-- Input for this task follows --

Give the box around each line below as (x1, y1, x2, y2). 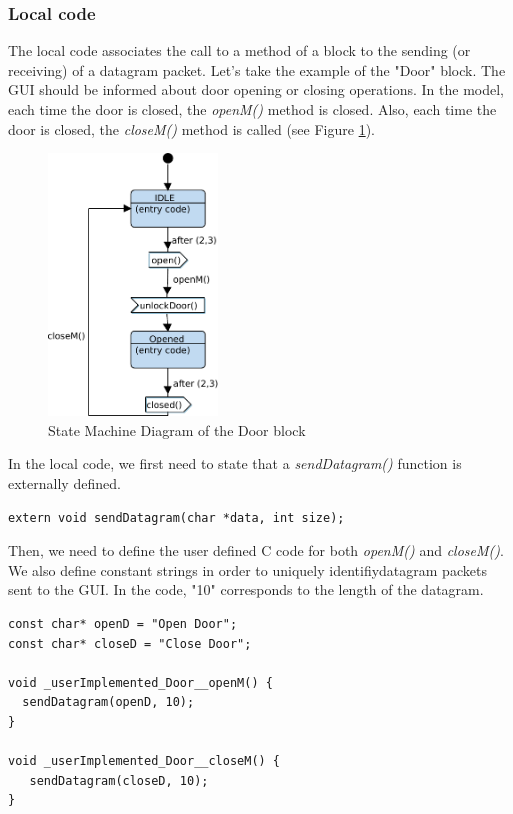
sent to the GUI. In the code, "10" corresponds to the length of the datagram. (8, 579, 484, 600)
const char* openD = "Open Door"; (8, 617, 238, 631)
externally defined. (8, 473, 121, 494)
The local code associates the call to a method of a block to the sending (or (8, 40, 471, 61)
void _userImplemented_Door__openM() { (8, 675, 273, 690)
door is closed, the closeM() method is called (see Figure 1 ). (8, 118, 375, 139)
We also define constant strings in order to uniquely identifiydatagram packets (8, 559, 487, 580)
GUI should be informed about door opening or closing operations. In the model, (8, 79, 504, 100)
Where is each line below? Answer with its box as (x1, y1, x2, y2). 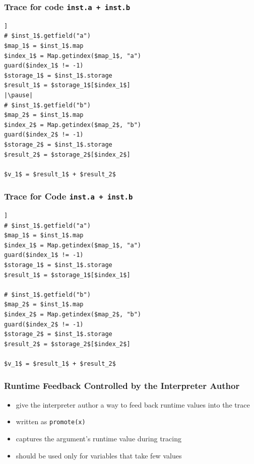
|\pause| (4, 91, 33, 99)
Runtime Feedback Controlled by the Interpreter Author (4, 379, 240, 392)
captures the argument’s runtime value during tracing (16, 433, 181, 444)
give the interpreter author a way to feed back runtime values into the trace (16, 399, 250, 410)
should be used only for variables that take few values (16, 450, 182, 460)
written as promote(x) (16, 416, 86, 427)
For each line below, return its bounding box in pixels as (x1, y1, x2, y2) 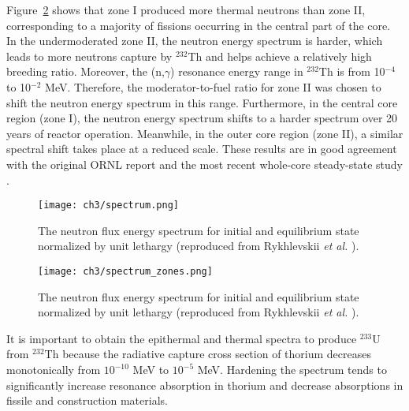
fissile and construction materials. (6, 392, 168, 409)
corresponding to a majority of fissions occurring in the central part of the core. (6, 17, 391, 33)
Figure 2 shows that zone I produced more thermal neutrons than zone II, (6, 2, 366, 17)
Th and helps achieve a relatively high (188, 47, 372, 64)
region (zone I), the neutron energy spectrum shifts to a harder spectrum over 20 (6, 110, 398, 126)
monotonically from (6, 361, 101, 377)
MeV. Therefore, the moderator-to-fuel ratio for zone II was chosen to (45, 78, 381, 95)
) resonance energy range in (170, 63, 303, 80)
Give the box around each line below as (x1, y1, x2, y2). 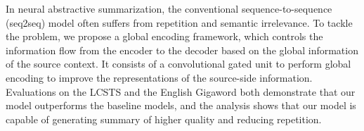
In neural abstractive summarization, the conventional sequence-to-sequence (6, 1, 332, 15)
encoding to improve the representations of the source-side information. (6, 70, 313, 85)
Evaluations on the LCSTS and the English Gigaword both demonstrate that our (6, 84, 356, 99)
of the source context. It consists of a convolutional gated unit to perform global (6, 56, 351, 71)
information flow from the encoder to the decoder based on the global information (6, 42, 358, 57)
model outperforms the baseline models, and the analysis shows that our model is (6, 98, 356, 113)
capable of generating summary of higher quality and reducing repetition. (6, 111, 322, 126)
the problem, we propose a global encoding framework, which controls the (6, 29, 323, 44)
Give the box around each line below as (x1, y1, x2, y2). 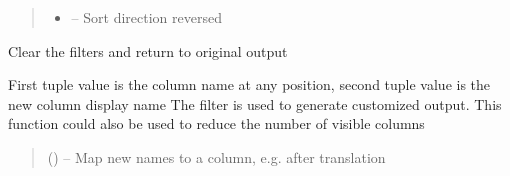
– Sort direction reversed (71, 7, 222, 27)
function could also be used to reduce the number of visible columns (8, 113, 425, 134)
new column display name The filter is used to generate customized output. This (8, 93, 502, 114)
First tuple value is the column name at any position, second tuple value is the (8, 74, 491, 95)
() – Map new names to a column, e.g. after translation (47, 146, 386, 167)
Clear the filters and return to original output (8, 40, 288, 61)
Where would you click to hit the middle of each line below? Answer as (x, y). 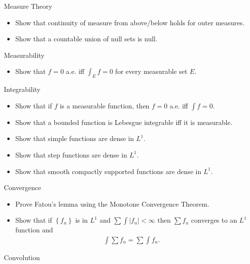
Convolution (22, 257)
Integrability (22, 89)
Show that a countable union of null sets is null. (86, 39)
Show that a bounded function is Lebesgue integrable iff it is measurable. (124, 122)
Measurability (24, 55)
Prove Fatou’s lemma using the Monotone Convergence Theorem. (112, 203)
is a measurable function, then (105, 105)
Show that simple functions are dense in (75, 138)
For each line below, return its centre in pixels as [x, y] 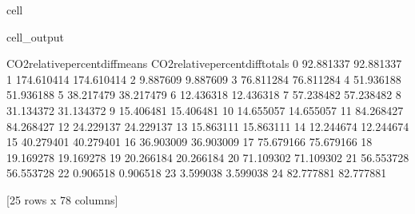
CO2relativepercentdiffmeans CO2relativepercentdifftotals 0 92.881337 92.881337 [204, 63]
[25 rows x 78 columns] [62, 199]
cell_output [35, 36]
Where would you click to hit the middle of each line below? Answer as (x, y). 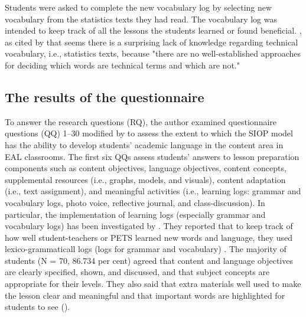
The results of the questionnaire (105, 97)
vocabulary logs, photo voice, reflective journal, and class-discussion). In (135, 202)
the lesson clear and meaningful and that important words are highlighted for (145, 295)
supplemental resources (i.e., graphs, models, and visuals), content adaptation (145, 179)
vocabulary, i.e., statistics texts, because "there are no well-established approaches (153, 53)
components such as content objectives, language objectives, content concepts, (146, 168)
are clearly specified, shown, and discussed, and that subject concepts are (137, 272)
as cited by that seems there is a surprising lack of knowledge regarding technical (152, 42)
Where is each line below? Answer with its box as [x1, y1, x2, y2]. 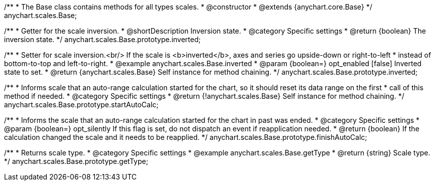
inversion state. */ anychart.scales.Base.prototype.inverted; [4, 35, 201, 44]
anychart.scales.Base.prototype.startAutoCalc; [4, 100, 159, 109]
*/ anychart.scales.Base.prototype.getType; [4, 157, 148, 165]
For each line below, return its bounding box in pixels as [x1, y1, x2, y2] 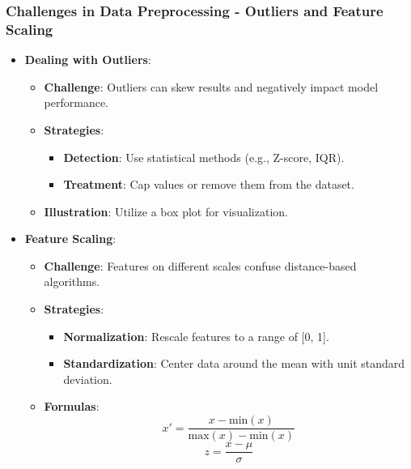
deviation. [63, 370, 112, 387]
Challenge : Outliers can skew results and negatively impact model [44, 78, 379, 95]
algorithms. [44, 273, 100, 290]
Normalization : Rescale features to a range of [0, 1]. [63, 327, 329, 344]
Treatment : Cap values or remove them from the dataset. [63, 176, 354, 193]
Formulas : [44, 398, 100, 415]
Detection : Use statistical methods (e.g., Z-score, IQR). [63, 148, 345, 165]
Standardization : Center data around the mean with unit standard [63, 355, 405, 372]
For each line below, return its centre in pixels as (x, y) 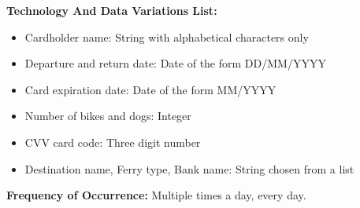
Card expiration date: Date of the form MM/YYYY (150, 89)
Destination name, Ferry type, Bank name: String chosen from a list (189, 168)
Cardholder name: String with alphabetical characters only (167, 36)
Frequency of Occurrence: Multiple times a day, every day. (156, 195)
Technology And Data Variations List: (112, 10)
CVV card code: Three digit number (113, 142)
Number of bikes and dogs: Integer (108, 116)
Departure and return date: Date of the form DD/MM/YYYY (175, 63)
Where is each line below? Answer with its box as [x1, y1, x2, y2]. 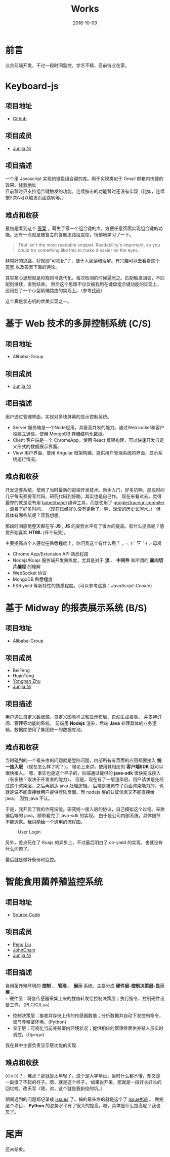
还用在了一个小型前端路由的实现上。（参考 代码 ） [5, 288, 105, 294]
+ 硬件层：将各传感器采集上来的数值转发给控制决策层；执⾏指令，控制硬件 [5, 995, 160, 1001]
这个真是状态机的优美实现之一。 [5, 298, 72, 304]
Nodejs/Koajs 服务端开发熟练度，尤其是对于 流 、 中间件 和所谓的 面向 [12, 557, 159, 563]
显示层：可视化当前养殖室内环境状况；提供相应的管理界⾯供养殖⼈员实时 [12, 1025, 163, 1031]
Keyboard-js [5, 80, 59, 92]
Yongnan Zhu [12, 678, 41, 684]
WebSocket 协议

-- Input for this task concluded --

*Required work:*
Print exactly the lines from the line with "Number of bikes and dogs: Integer (108, 116)" through the end of the data, both ends included, and print no pictures.

*Response to this exercise:*
Number of bikes and dogs: Integer (108, 116)
Departure and return date: Date of the form DD/MM/YYYY (175, 63)
Where is each line below? Answer with its box as [x1, y1, x2, y2]. 
还用在了一个小型前端路由的实现上。（参考 代码 ） [5, 288, 105, 294]
+ 硬件层：将各传感器采集上来的数值转发给控制决策层；执⾏指令，控制硬件 [5, 995, 160, 1001]
这个真是状态机的优美实现之一。 [5, 298, 72, 304]
Nodejs/Koajs 服务端开发熟练度，尤其是对于 流 、 中间件 和所谓的 面向 [12, 557, 159, 563]
显示层：可视化当前养殖室内环境状况；提供相应的管理界⾯供养殖⼈员实时 [12, 1025, 163, 1031]
Keyboard-js [5, 80, 59, 92]
Yongnan Zhu [12, 678, 41, 684]
WebSocket 协议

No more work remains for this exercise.